[Extracted records]
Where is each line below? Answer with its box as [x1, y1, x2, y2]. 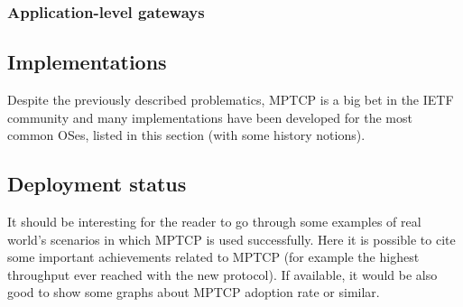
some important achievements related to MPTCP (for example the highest [7, 247, 420, 266]
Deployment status [7, 170, 187, 198]
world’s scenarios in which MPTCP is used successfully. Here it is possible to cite [7, 229, 456, 248]
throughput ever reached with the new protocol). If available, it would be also [7, 265, 438, 284]
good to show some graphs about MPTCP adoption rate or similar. [7, 283, 380, 302]
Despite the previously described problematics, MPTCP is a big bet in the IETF [7, 90, 454, 109]
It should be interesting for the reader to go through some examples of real [7, 212, 421, 231]
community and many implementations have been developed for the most [7, 107, 412, 126]
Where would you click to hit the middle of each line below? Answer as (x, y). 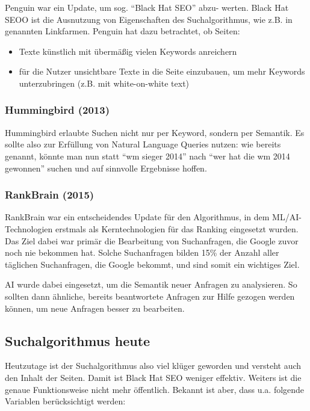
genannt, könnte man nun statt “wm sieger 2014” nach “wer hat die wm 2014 (147, 156)
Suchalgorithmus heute (78, 340)
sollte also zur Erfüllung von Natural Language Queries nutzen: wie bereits (143, 144)
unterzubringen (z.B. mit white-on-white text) (104, 83)
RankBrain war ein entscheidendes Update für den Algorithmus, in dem (137, 217)
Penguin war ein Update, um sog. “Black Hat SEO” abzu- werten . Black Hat (147, 7)
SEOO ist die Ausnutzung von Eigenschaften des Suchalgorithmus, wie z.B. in (149, 19)
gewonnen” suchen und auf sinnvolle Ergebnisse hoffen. (106, 168)
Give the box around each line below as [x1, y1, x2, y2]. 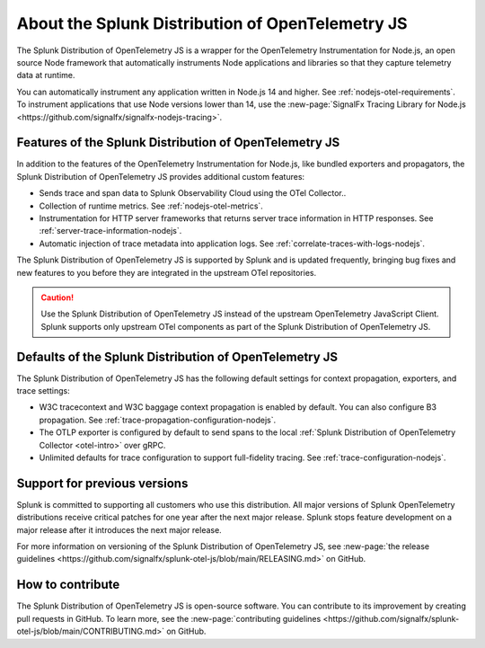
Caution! [40, 292, 75, 303]
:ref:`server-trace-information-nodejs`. [39, 226, 182, 236]
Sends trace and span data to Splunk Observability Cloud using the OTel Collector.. [39, 188, 347, 199]
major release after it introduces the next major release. [16, 524, 222, 535]
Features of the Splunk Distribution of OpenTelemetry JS [16, 135, 340, 150]
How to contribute [16, 577, 120, 592]
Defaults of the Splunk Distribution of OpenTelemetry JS [16, 349, 339, 364]
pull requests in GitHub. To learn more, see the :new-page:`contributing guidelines [16, 613, 322, 624]
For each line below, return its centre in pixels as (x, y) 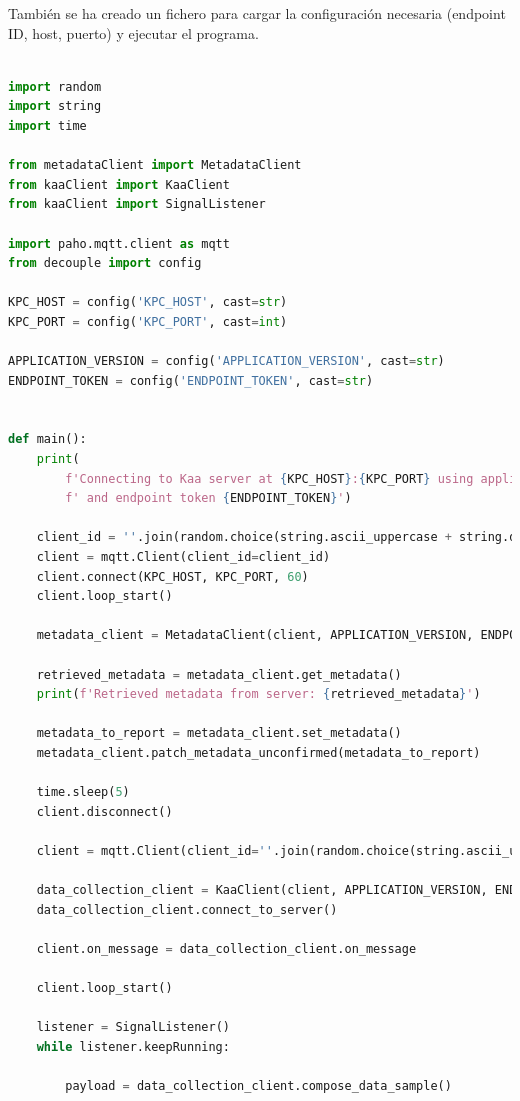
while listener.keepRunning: (133, 1046)
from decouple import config (105, 263)
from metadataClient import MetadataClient (155, 165)
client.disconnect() (104, 811)
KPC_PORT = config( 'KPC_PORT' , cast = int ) (148, 321)
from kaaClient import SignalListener (137, 204)
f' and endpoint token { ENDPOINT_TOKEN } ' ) (208, 498)
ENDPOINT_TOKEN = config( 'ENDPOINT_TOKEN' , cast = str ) (191, 380)

WHAT THE TASK REQUIRES: The records above are to be restated word for word, with every picture left out.

RESPONSE FOR THIS EXERCISE:
Where is each line below? Answer with its box as [x1, y1, x2, y2]. 
some important achievements related to MPTCP (for example the highest [7, 247, 420, 266]
Deployment status [7, 170, 187, 198]
world’s scenarios in which MPTCP is used successfully. Here it is possible to cite [7, 229, 456, 248]
throughput ever reached with the new protocol). If available, it would be also [7, 265, 438, 284]
good to show some graphs about MPTCP adoption rate or similar. [7, 283, 380, 302]
Despite the previously described problematics, MPTCP is a big bet in the IETF [7, 90, 454, 109]
It should be interesting for the reader to go through some examples of real [7, 212, 421, 231]
community and many implementations have been developed for the most [7, 107, 412, 126]
Where would you click to hit the middle of each line below? Answer as (x, y). 
genannt, könnte man nun statt “wm sieger 2014” nach “wer hat die wm 2014 (147, 156)
Suchalgorithmus heute (78, 340)
sollte also zur Erfüllung von Natural Language Queries nutzen: wie bereits (143, 144)
unterzubringen (z.B. mit white-on-white text) (104, 83)
RankBrain war ein entscheidendes Update für den Algorithmus, in dem (137, 217)
Penguin war ein Update, um sog. “Black Hat SEO” abzu- werten . Black Hat (147, 7)
SEOO ist die Ausnutzung von Eigenschaften des Suchalgorithmus, wie z.B. in (149, 19)
gewonnen” suchen und auf sinnvolle Ergebnisse hoffen. (106, 168)
Give the box around each line below as [x1, y1, x2, y2]. 
Caution! [40, 292, 75, 303]
:ref:`server-trace-information-nodejs`. [39, 226, 182, 236]
Sends trace and span data to Splunk Observability Cloud using the OTel Collector.. [39, 188, 347, 199]
major release after it introduces the next major release. [16, 524, 222, 535]
Features of the Splunk Distribution of OpenTelemetry JS [16, 135, 340, 150]
How to contribute [16, 577, 120, 592]
Defaults of the Splunk Distribution of OpenTelemetry JS [16, 349, 339, 364]
pull requests in GitHub. To learn more, see the :new-page:`contributing guidelines [16, 613, 322, 624]
For each line below, return its centre in pixels as (x, y) 
while listener.keepRunning: (133, 1046)
from decouple import config (105, 263)
from metadataClient import MetadataClient (155, 165)
client.disconnect() (104, 811)
KPC_PORT = config( 'KPC_PORT' , cast = int ) (148, 321)
from kaaClient import SignalListener (137, 204)
f' and endpoint token { ENDPOINT_TOKEN } ' ) (208, 498)
ENDPOINT_TOKEN = config( 'ENDPOINT_TOKEN' , cast = str ) (191, 380)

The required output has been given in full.